By the way, the term Opt-Out is actually not a synonym for usage reservation. Because an Opt-Out also affects the past, whereas a usage reservation only affects the future. If a usage reservation is given after a read operation by a crawler has taken place, it has no effect on this particular read operation.

What does a recall option look like technically?

For search engines and other crawlers, this option is already available. It is given by the robots.txt file. This file follows a generally established, widely disseminated, and well-known convention. Every search engine that wants to pretend to be law-compliant respects this file.

The robots.txt file of a website is available under the main path, for example at dr-dsgvo.de/robots.txt. It looks like this on my blog:

# robots.txt
User-agent: ia\_archiver
Disallow: /
User-agent: archive.org\_bot
Disallow: /
User-agent: slurp
Disallow: /
User-agent: ChatGPT-User
Disallow: /
User-agent: CCBot
Disallow: /

Additional note: I also use a dynamic bot protection that blocks some search engines as well.

In my robots.txt file, it is declared that the Internet Archive should not crawl my website. This is indicated by the User-Agent named ia_archiver and the directive Disallow. I also prohibit ChatGPT from crawling, as can be inferred from the speaking User-Agent named ChatGPT-User.

Which User-Agent name to use for which search engine, crawler, and AI platform is unknown ad hoc. Large platforms publish the names of their crawlers (User-Agents). A crawler is a program that scrapes online accessible content.

The entire principle of the robots.txt file is based on conventions. Technically, the procedure is extremely simple. If there were no such convention, then there would be no such procedure.

The use reservation of online accessible works against a CI is practically not possible for authors. The reason is the lack of technical convention. Already trained CI models consider no reservations that were only pronounced after training.
Refers to Section 44b(3) of the German Copyright Act.

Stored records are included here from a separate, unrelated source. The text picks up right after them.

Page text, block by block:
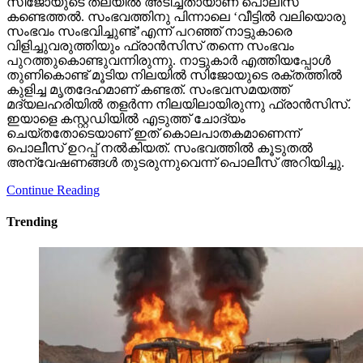
കണ്ടെത്തല്‍. സംഭവത്തിനു പിന്നാലെ ‘വീട്ടില്‍ വലിയൊരു
സംഭവം സംഭവിച്ചുണ്ട്’എന്ന് പറഞ്ഞ് നാട്ടുകാരെ
വിളിച്ചുവരുത്തിയും ഫ്രാന്‍സിസ് തന്നെ സംഭവം
പുറത്തുകൊണ്ടുവന്നിരുന്നു. നാട്ടുകാര്‍ എത്തിയപ്പോള്‍
തുണികൊണ്ട് മൂടിയ നിലയില്‍ സിജോയുടെ രക്തത്തില്‍
കുളിച്ച മൃതദേഹമാണ് കണ്ടത്. സംഭവസമയത്ത്
മദ്യലഹരിയില്‍ തളര്‍ന്ന നിലയിലായിരുന്നു ഫ്രാന്‍സിസ്.
ഇയാളെ കസ്റ്റഡിയില്‍ എടുത്ത് ചോദ്യം
ചെയ്തതോടെയാണ് ഇത് കൊലപാതകമാണെന്ന്
പൊലീസ് ഉറപ്പ് നല്‍കിയത്. സംഭവത്തില്‍ കൂടുതല്‍
അന്വേഷണങ്ങള്‍ തുടരുന്നുവെന്ന് പൊലീസ് അറിയിച്ചു.
Continue Reading
Trending

Assuming you want to block a new AI platform that was announced in the press yesterday, how do you do it? Initially, you didn't know about this platform until yesterday, so you couldn't even search for its user agent, which you now want to block from today. After all, Roland or Susi could build their own AI model and use a crawler to suck up content from the internet.

They would have to find the technical names for all possible AI platforms, including mine, for all of Roland's platforms from one to 5000, for all of Sisi's AI platforms from one to 13847, for Elon's experiments, for your neighbor's, for all US-based AI companies etc.